North

'I followed the sun': Mushroom picker recounts 5 days lost in Yukon bush

Alone, exhausted and thirsty, blackened by ash, and with his boots in tatters, Darrel Russell obeyed a simple strategy to find his way back to civilization.

Darrel Russell of Gitanyow, B.C. had two bottles of water, a can of pop and an orange

Darrel Russell, all smiles after being found last week. He spent five days lost near Watson Lake, Yukon. (Lindsey Russell)

Alone, exhausted and thirsty, blackened by ash, and with his boots in tatters, Darrel Russell obeyed a simple strategy to find his way back to civilization — "I followed the sun".

Russell spent five days last week desperately wandering through the charred Yukon backwoods. He had been picking morel mushrooms in the Barney Lake burn area, east of Watson Lake, and had become separated from his group.

Today, he's back home in Gitanyow, B.C., still resting and recovering from his grueling ordeal.

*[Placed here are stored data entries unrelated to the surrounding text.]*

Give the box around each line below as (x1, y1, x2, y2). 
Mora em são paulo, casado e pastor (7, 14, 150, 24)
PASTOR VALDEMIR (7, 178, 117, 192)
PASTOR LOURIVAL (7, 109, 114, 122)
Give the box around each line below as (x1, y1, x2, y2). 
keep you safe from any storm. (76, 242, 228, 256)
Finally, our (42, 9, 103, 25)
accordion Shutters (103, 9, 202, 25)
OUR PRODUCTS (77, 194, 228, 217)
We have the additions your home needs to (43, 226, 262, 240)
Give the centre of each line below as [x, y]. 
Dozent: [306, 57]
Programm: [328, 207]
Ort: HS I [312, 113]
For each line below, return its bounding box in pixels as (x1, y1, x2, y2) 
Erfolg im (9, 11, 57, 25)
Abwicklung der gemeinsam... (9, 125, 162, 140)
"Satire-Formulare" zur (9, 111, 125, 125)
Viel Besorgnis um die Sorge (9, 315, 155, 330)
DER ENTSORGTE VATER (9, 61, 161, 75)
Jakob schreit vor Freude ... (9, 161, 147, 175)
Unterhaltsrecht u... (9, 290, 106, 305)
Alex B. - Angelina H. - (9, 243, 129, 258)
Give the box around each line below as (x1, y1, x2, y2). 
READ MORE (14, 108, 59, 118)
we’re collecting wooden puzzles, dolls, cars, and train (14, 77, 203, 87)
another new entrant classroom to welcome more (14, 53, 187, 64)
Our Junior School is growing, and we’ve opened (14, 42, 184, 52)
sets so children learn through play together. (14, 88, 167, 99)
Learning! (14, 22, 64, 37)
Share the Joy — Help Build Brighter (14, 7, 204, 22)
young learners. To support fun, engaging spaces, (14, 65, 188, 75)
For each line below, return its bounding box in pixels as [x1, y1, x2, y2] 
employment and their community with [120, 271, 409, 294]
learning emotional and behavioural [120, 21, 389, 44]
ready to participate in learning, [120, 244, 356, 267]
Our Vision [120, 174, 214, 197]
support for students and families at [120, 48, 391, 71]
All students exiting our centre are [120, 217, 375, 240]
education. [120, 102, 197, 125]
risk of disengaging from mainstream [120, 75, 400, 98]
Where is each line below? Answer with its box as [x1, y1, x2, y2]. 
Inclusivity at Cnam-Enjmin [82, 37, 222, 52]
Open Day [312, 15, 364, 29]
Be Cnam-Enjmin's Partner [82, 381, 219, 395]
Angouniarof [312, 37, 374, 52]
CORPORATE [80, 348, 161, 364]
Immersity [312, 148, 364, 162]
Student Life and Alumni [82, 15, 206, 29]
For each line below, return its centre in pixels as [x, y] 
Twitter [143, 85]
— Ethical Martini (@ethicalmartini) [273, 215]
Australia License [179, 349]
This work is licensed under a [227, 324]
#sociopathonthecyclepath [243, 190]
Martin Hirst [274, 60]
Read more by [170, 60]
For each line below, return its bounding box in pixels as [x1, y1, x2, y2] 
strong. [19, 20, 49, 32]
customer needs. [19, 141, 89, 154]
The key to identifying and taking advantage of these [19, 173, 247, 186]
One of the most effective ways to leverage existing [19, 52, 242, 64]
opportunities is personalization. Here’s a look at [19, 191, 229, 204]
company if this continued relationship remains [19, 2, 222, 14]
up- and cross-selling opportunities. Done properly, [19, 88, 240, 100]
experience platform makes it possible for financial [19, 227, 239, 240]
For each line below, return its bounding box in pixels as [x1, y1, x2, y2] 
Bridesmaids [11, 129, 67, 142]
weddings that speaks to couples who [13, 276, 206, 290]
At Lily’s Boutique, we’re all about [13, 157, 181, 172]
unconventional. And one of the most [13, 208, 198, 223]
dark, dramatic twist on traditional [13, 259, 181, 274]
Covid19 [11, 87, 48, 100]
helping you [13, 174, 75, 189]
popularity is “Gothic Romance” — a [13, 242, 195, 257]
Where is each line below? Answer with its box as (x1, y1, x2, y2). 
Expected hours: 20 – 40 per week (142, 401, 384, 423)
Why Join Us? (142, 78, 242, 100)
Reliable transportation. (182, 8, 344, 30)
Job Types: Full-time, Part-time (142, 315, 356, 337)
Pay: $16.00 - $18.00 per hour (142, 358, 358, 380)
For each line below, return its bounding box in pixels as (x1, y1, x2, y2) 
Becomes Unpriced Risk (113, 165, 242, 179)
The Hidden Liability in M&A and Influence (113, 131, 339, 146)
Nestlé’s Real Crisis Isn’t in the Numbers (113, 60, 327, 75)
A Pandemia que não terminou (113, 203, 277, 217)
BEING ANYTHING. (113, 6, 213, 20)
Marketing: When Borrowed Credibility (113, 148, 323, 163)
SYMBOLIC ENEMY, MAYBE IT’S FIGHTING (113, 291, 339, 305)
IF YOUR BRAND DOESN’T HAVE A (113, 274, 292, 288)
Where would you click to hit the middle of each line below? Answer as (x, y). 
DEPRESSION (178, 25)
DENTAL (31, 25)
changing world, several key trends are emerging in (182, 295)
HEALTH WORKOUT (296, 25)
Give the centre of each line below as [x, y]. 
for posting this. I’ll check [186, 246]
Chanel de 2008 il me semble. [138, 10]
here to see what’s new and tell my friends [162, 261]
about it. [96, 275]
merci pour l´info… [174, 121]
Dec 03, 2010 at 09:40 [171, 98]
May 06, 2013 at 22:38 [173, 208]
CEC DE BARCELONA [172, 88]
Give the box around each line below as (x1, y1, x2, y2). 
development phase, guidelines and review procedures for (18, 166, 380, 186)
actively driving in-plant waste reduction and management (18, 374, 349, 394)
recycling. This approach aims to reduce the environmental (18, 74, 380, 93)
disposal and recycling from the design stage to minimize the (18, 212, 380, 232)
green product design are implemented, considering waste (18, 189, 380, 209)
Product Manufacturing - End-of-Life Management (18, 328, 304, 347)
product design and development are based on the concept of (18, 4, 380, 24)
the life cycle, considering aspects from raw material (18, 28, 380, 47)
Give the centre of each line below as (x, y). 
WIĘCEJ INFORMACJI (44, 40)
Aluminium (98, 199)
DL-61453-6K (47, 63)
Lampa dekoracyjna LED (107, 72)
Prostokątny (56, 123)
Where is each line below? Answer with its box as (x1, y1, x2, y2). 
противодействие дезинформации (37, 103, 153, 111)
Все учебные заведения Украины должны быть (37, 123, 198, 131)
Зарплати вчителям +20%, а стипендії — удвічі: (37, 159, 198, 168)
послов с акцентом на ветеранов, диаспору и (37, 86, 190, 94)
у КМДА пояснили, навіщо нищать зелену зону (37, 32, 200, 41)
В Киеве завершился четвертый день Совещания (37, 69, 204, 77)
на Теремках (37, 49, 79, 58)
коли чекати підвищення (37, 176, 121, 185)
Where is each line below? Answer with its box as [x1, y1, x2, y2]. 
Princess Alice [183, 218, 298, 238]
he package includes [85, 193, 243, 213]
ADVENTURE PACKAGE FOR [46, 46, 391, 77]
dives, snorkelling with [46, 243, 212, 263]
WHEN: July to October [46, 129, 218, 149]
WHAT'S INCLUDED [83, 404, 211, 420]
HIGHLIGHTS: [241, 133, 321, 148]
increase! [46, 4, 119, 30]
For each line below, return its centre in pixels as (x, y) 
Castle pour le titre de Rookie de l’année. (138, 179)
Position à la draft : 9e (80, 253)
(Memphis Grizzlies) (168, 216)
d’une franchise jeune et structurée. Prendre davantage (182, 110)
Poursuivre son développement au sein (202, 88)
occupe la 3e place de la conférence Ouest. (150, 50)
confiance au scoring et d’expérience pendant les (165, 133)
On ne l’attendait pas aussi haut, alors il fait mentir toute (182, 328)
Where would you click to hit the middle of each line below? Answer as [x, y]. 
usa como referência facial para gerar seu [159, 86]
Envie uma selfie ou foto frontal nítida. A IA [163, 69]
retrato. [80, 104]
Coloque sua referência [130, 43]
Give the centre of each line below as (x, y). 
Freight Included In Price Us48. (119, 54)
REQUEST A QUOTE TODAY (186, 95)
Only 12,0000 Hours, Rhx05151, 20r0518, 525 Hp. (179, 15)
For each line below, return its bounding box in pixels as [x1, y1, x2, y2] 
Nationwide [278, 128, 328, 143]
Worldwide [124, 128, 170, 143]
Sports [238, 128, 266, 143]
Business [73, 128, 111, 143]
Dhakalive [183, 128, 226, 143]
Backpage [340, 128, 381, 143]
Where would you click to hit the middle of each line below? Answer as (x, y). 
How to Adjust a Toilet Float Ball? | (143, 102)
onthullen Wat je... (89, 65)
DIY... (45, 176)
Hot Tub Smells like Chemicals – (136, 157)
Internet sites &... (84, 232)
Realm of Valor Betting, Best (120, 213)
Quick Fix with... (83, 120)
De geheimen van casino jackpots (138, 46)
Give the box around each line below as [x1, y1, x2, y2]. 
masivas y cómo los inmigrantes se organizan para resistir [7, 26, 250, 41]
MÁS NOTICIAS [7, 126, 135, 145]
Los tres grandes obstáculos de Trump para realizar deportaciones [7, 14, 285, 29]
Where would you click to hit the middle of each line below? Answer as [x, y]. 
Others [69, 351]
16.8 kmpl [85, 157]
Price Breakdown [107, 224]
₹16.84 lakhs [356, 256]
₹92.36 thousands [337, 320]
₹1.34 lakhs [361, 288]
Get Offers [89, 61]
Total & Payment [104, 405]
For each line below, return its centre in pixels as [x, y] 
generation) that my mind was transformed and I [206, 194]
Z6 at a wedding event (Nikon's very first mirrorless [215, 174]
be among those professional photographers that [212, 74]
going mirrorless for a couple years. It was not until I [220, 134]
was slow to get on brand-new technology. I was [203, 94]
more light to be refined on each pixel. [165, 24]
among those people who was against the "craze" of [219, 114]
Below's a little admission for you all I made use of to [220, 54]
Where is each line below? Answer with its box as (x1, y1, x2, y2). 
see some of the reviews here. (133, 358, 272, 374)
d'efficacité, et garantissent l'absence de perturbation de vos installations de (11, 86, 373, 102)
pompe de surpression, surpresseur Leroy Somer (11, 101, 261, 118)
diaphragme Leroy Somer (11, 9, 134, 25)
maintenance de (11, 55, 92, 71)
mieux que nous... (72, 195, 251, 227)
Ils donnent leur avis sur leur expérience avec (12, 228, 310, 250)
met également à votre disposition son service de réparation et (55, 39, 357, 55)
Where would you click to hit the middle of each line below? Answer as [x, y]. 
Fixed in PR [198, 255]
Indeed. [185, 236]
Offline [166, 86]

"Feeling a lot better than the first day I walked out. More rest now and [I'm] able to stomach my food," he told Leonard Linklater on CBC's Midday Cafe.

Russell does not seem prone to embellishment or exaggeration when relating his story. He says he survived simply by walking and climbing ridge after ridge, and believing that if he headed west, he'd eventually find his way out.

Bootless with a twisted ankle

Russell had only arrived at the Barney Lake burn not long before, so he wasn't very familiar with the area.

It had recently seen an intense storm, so there were fallen dead trees everywhere — like a game of "pick-up sticks" is how RCMP later described it.

The Barney Lake burn area, about 80 kilometres east of Watson Lake. (Government of Yukon)

Russell says he was picking mushrooms when he "wandered off in the windfall" and quickly lost track of his companions.

"I was whistling and whistling and whistling, and no answer from them."

He had two bottles of water, a can of pop and an orange. They lasted into his second day of wandering.

The next few days were spent walking, or staggering, through the blackened bush. He tried to stick to the high ridges.

At one point, he walked into a stick jutting from the ground.

"It speared me in my right side of body ... that kind of made it difficult for me to breath for a while. Plus, I twisted my ankle at the same time."

His boots were also in rough shape — in fact, they fell apart.

Russell's boots quickly fell apart. He ended up cutting up his t-shirt and using the pieces to hold his boots together. (Lindsey Russell)

"I used my shoelaces first to keep it together and then I lost those somewhere along the line. Then I realized my feet were out of my boots, so I stopped and tied everything together again."

He cut up his t-shirt and used the pieces to tie his boots.

Then he kept walking.

At night, he'd make a fire and bed down, taking care to mark where the sun set so he could keep his westward course the following day — "I followed the sun right out," he said.

He wasn't sure if anybody was searching for him, but they were

'So relieved'

On the fifth day, he attempted to scale a large ridge. It was "like climbing an exercise machine," he said. He was so weak and tired that he decided to bed down.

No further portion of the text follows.